## WORK ORDER
Your response should be the complete set of records, reproduced exactly.
————————
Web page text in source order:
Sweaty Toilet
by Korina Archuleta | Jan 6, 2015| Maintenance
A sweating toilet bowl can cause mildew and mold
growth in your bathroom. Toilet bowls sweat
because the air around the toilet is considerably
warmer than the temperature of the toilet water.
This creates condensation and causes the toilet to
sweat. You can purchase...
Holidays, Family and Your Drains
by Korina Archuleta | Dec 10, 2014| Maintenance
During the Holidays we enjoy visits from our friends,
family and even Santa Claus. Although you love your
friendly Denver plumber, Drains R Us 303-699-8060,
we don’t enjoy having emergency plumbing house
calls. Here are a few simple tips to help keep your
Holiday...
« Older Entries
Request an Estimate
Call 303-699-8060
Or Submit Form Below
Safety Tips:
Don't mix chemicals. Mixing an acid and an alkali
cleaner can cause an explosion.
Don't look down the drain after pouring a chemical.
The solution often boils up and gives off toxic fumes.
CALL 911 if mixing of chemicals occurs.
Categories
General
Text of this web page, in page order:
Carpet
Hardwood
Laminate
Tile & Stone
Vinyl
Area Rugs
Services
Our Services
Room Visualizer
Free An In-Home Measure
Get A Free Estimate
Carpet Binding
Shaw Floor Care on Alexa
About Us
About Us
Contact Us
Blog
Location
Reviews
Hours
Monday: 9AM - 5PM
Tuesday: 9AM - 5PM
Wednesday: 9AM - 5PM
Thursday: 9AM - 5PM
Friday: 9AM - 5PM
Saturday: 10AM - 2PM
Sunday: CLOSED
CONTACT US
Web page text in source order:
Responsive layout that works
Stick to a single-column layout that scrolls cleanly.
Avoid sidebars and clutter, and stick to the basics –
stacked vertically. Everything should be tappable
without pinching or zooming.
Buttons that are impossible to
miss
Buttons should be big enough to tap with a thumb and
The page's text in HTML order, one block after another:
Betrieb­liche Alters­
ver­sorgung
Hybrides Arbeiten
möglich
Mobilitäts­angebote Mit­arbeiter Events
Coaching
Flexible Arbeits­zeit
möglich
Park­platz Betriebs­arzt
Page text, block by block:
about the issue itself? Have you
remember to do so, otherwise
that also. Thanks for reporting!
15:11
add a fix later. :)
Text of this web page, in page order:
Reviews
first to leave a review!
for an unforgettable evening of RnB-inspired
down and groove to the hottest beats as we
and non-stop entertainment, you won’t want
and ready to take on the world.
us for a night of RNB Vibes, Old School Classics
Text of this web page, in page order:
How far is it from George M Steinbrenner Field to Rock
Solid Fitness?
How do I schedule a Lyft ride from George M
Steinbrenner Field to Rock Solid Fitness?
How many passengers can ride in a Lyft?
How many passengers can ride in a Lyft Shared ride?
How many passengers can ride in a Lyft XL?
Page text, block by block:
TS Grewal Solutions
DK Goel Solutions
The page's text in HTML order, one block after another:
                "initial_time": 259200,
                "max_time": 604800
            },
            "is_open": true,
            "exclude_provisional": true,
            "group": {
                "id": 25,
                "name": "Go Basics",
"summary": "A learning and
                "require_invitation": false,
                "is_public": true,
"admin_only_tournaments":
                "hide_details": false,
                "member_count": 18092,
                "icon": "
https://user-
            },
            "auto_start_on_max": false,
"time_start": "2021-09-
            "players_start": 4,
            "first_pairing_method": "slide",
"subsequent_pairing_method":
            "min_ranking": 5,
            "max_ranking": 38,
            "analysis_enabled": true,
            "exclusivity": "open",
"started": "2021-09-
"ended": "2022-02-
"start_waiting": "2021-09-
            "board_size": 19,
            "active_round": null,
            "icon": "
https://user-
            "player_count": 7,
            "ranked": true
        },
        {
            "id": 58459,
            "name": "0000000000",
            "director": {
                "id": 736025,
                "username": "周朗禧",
————————
## EXERCISE RESPONSE
Web page text in source order:
Sweaty Toilet
by Korina Archuleta | Jan 6, 2015| Maintenance
A sweating toilet bowl can cause mildew and mold
growth in your bathroom. Toilet bowls sweat
because the air around the toilet is considerably
warmer than the temperature of the toilet water.
This creates condensation and causes the toilet to
sweat. You can purchase...
Holidays, Family and Your Drains
by Korina Archuleta | Dec 10, 2014| Maintenance
During the Holidays we enjoy visits from our friends,
family and even Santa Claus. Although you love your
friendly Denver plumber, Drains R Us 303-699-8060,
we don’t enjoy having emergency plumbing house
calls. Here are a few simple tips to help keep your
Holiday...
« Older Entries
Request an Estimate
Call 303-699-8060
Or Submit Form Below
Safety Tips:
Don't mix chemicals. Mixing an acid and an alkali
cleaner can cause an explosion.
Don't look down the drain after pouring a chemical.
The solution often boils up and gives off toxic fumes.
CALL 911 if mixing of chemicals occurs.
Categories
General
Text of this web page, in page order:
Carpet
Hardwood
Laminate
Tile & Stone
Vinyl
Area Rugs
Services
Our Services
Room Visualizer
Free An In-Home Measure
Get A Free Estimate
Carpet Binding
Shaw Floor Care on Alexa
About Us
About Us
Contact Us
Blog
Location
Reviews
Hours
Monday: 9AM - 5PM
Tuesday: 9AM - 5PM
Wednesday: 9AM - 5PM
Thursday: 9AM - 5PM
Friday: 9AM - 5PM
Saturday: 10AM - 2PM
Sunday: CLOSED
CONTACT US
Web page text in source order:
Responsive layout that works
Stick to a single-column layout that scrolls cleanly.
Avoid sidebars and clutter, and stick to the basics –
stacked vertically. Everything should be tappable
without pinching or zooming.
Buttons that are impossible to
miss
Buttons should be big enough to tap with a thumb and
The page's text in HTML order, one block after another:
Betrieb­liche Alters­
ver­sorgung
Hybrides Arbeiten
möglich
Mobilitäts­angebote Mit­arbeiter Events
Coaching
Flexible Arbeits­zeit
möglich
Park­platz Betriebs­arzt
Page text, block by block:
about the issue itself? Have you
remember to do so, otherwise
that also. Thanks for reporting!
15:11
add a fix later. :)
Text of this web page, in page order:
Reviews
first to leave a review!
for an unforgettable evening of RnB-inspired
down and groove to the hottest beats as we
and non-stop entertainment, you won’t want
and ready to take on the world.
us for a night of RNB Vibes, Old School Classics
Text of this web page, in page order:
How far is it from George M Steinbrenner Field to Rock
Solid Fitness?
How do I schedule a Lyft ride from George M
Steinbrenner Field to Rock Solid Fitness?
How many passengers can ride in a Lyft?
How many passengers can ride in a Lyft Shared ride?
How many passengers can ride in a Lyft XL?
Page text, block by block:
TS Grewal Solutions
DK Goel Solutions
The page's text in HTML order, one block after another:
                "initial_time": 259200,
                "max_time": 604800
            },
            "is_open": true,
            "exclude_provisional": true,
            "group": {
                "id": 25,
                "name": "Go Basics",
"summary": "A learning and
                "require_invitation": false,
                "is_public": true,
"admin_only_tournaments":
                "hide_details": false,
                "member_count": 18092,
                "icon": "
https://user-
            },
            "auto_start_on_max": false,
"time_start": "2021-09-
            "players_start": 4,
            "first_pairing_method": "slide",
"subsequent_pairing_method":
            "min_ranking": 5,
            "max_ranking": 38,
            "analysis_enabled": true,
            "exclusivity": "open",
"started": "2021-09-
"ended": "2022-02-
"start_waiting": "2021-09-
            "board_size": 19,
            "active_round": null,
            "icon": "
https://user-
            "player_count": 7,
            "ranked": true
        },
        {
            "id": 58459,
            "name": "0000000000",
            "director": {
                "id": 736025,
                "username": "周朗禧",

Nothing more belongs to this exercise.